MANAUS (AM) – A multiartista e indígena amazonense Márcia Kambeba vai ter o poema “Kumiça Jenó” (“Ouvir e Falar”, em português), escrito na língua Tupi Kambeba, exposto na segunda edição da “Festa da Luz”, a partir dessa quinta-feira, 11, até o domingo, 14. O festival mistura arte pública, música, tecnologia e arquitetura nas ruas de Belo Horizonte (MG).

Como parte do circuito de arte interativa, a criação poética será estampada em um letreiro na fachada do edifício Chagas Dória, uma construção histórica localizada no Baixo Centro da capital mineira. A participação da escritora, no evento, levará, pela primeira vez, poesia escrita na língua indígena e traduzida para a língua portuguesa, visando destacar a literatura amazônica e dos povos originários.
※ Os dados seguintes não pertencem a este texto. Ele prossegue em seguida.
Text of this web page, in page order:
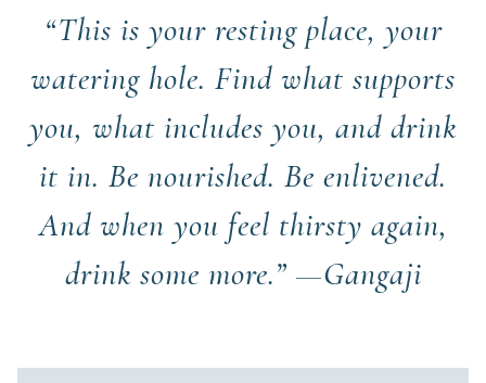
“This is your resting place, your
watering hole. Find what supports
you, what includes you, and drink
it in. Be nourished. Be enlivened.
And when you feel thirsty again,
drink some more.” —Gangaji
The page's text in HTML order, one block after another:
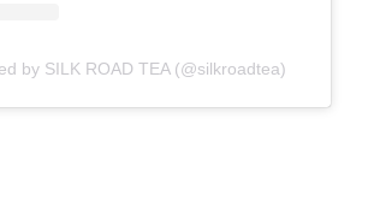
by SILK ROAD TEA (@silkroadtea)
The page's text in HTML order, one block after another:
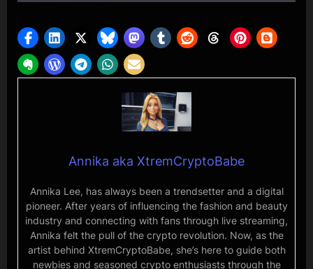
Annika aka XtremCryptoBabe
Annika Lee, has always been a trendsetter and a digital
pioneer. After years of influencing the fashion and beauty
industry and connecting with fans through live streaming,
Annika felt the pull of the crypto revolution. Now, as the
artist behind XtremCryptoBabe, she’s here to guide both
newbies and seasoned crypto enthusiasts through the
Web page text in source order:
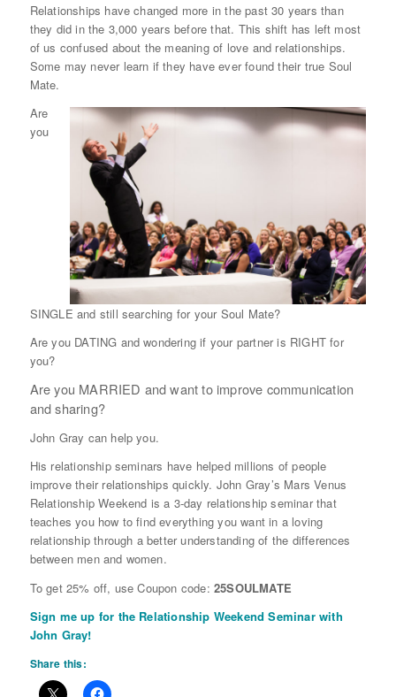
Relationships have changed more in the past 30 years than
they did in the 3,000 years before that. This shift has left most
of us confused about the meaning of love and relationships.
Some may never learn if they have ever found their true Soul
Mate.
Are
you
SINGLE and still searching for your Soul Mate?
Are you DATING and wondering if your partner is RIGHT for
you?
Are you MARRIED and want to improve communication
and sharing?
John Gray can help you.
His relationship seminars have helped millions of people
improve their relationships quickly. John Gray’s Mars Venus
Relationship Weekend is a 3-day relationship seminar that
teaches you how to find everything you want in a loving
relationship through a better understanding of the differences
between men and women.
To get 25% off, use Coupon code:25SOULMATE
Sign me up for the Relationship Weekend Seminar with
John Gray!
Share this:
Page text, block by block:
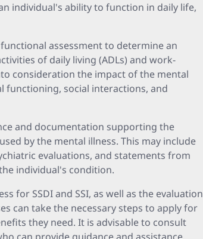
individual's ability to function in daily life,
assessment to determine an
of daily living (ADLs) and work-
consideration the impact of the mental
functioning, social interactions, and
and documentation supporting the
by the mental illness. This may include
evaluations, and statements from
individual's condition.
for SSDI and SSI, as well as the evaluation
can take the necessary steps to apply for
they need. It is advisable to consult
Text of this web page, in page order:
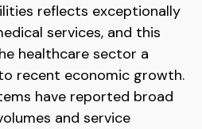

Natural do Alto Solimões, nascida e criada na aldeia Belém do Solimões, da etnia Tikuna, em Tabatinga (distante 1.106 quilômetros de Manaus), Márcia Kambeba é filha de pai e mãe pertencentes à etnia Omágua/Kambeba e Kokama. À REVISTA CENARIUM, ela afirmou que é preciso fortalecer a resistência indígena nos mais diversos espaços da sociedade.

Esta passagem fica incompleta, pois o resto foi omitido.